───── DATA PROVIDED

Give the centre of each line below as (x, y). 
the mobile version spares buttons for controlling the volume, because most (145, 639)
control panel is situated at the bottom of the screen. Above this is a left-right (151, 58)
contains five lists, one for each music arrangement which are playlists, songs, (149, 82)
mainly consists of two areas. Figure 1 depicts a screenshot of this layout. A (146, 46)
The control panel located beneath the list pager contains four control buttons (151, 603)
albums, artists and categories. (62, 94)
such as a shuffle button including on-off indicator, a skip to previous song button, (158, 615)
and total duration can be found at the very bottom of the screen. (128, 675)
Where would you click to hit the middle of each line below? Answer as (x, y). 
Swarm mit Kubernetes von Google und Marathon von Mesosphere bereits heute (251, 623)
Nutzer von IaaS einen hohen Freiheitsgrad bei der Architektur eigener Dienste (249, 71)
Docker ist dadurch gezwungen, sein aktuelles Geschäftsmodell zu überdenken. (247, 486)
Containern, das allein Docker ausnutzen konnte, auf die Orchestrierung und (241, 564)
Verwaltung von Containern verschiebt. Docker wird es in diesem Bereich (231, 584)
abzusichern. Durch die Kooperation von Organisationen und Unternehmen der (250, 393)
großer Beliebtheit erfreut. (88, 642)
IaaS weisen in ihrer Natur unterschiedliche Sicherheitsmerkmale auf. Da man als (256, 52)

──────────
───── DATA PROVIDED

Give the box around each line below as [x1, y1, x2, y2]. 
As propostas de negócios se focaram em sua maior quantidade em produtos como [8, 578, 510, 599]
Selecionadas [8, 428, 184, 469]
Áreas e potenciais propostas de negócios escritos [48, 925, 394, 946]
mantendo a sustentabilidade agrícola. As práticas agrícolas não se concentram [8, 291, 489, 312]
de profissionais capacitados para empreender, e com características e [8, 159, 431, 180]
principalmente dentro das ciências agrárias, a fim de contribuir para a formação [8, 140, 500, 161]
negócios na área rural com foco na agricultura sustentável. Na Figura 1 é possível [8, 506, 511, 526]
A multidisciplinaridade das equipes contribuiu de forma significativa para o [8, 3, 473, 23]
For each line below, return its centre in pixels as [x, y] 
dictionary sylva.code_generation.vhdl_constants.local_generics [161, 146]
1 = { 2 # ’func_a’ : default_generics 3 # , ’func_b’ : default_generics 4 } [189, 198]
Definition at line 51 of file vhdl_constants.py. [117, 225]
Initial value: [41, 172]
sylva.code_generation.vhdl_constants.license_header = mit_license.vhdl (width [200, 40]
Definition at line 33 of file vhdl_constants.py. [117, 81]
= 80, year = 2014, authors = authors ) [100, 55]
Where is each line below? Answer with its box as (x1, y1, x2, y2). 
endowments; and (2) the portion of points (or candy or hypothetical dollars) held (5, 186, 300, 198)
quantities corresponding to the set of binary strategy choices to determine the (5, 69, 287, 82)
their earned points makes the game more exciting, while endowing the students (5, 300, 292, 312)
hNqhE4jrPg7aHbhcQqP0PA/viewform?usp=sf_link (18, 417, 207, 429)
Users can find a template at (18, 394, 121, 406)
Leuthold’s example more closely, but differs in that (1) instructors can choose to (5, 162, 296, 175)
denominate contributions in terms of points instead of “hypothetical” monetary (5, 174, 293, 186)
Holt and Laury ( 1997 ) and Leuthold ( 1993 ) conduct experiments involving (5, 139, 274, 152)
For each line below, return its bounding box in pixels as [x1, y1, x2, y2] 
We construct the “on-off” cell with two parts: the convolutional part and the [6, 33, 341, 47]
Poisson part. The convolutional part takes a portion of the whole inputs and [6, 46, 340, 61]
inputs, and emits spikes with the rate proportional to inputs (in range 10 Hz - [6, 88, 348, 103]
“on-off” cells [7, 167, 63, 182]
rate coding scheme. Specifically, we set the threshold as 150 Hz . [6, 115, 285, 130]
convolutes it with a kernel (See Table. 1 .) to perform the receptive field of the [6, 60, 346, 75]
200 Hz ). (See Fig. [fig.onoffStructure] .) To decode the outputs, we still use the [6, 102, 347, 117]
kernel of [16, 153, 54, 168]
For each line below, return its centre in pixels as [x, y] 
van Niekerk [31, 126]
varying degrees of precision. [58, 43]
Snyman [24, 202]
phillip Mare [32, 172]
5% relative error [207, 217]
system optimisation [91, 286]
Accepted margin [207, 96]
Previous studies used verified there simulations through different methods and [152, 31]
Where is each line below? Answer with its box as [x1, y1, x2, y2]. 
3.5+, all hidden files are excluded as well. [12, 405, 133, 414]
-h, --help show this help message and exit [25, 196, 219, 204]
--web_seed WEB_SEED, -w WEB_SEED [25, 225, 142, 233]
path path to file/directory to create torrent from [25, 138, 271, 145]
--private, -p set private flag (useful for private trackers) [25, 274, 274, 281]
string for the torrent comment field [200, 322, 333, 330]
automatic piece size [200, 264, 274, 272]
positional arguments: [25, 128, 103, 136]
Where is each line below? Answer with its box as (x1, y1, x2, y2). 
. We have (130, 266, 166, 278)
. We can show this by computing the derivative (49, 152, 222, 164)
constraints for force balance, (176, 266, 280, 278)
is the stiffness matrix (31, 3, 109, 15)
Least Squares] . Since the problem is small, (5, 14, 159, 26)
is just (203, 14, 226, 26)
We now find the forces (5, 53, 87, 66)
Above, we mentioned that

──────────

■ TASK REQUIREMENTS
What you give back should be only the lines of the records above, starting at the line with "Áreas e potenciais" and ending at the line with "negócios na área", restated word for word.

■ ANSWER TO THE EXERCISE
Áreas e potenciais propostas de negócios escritos [48, 925, 394, 946]
mantendo a sustentabilidade agrícola. As práticas agrícolas não se concentram [8, 291, 489, 312]
de profissionais capacitados para empreender, e com características e [8, 159, 431, 180]
principalmente dentro das ciências agrárias, a fim de contribuir para a formação [8, 140, 500, 161]
negócios na área rural com foco na agricultura sustentável. Na Figura 1 é possível [8, 506, 511, 526]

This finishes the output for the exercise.